Nous sommes donc indignés par ces pays "arriérés" où les femmes soupçonnées de tromper leur conjoint (à qui elles ont été unies de force) sont emprisonnées, fouettées voire lapidées. Ces lointaines contrées où les femmes violées sont jugées impures (donc indignes du mariage quand elles étaient vierges, parfois obligées d'épouser leur agresseur) ou répudiées par leur mari, chassées par leur famille et que le déshonneur pousse au suicide, tant la victime se sent toujours coupable tandis que son agresseur, lui, échappe d'autant plus à ce sentiment qu'il n'est jamais condamné. Nous, pays "modernes" et "développés", dénonçons via nos prétendus Droits de l'Homme — et un peu de la Femme… — ces traditions "archaïques" en qualifiant ces pays d’"intégristes".
Pourtant, que faisons-nous avec nos chômeurs et nos pauvres ? Exactement la même chose.
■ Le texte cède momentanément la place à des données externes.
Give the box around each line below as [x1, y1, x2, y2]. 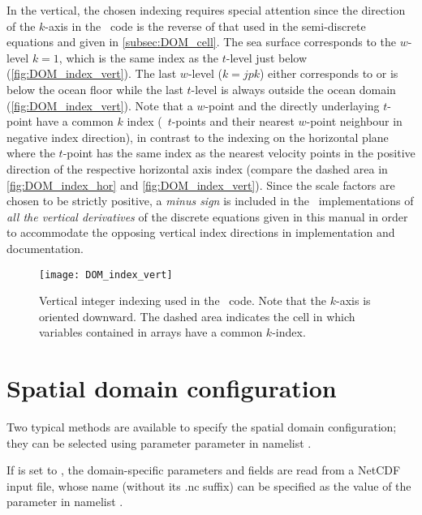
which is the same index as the [66, 49, 219, 66]
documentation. [6, 239, 84, 256]
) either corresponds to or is [259, 65, 398, 82]
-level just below [226, 49, 307, 66]
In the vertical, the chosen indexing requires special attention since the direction [6, 2, 406, 18]
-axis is [336, 292, 371, 309]
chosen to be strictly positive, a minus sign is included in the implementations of [6, 192, 414, 209]
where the [6, 144, 55, 161]

Qu'elle soit patriarcale ou capitaliste, «le secret d’une autorité tient à la rigueur inflexible avec laquelle elle persuade les gens qu’ils sont coupables», écrivait Raoul Vaneigem. Ceci est valable pour nous, gens "civilisés" qui désignons les victimes de cette crise comme ses responsables, en toute occasion et en tout lieu : de Pôle Emploi à la CAF, véritables commissariats de jadis où la suspicion et la punition remplacent le respect; au café du commerce où celui qui a perdu son boulot, c'est parce qu'il l'a bien cherché et s'il n'en retrouve pas, c'est parce qu'il n'en cherche pas; dans les familles où qui a été répudié par le "marché du travail" suinte le déshonneur; à la télévision où, pour peu que la souffrance du chômeur soit évoquée, politiques, "experts" et autres éditocrates œuvrent à son ultime avilissement.
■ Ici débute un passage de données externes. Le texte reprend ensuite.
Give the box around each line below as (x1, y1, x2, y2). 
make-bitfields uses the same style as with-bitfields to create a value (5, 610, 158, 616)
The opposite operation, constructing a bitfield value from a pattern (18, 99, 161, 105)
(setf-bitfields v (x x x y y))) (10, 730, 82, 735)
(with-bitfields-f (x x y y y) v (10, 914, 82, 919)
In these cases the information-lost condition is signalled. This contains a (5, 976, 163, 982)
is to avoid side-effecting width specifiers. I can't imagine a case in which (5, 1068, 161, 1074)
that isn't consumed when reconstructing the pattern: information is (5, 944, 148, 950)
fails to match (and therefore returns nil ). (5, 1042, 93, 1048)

Pourtant, au fond de nous, nous savons bien que ce ne sont pas eux, les vrais coupables. Quant aux vrais profiteurs, ils ne peuvent que s'être enrichis avec la crise, et non le contraire. Quid des prédateurs économiques qui détruisent des emplois pour se faire un maximum de fric en un minimum de temps ? Ceux-là, jamais ils ne sont condamnés : «Un criminel est une personne avec des instincts de prédateur et qui n’a pas assez de capital pour fonder une société», ironisait Alphonse Allais. Et tant qu'on a du capital, on peut pratiquer le parasitisme économique — le «terrorisme économique», accusait Michael Moore — en toute impunité.
Malgré notre niveau de "civilisation", nos concitoyens ont peur du chômage et de la pauvreté comme, dans les pays dits "intégristes", les hommes ont peur de la femme. Au lieu de dominer ce sentiment en mettant fin à ce qui le provoque — l'ignorance —, on va au plus facile en écrasant celui ou celle qui nous renvoie à notre propre bêtise. Or, ce n'est pas en avilissant les chômeurs et les pauvres qu'on éradique le chômage et la pauvreté, ni en avilissant les femmes qu'on fait progresser l'humanité.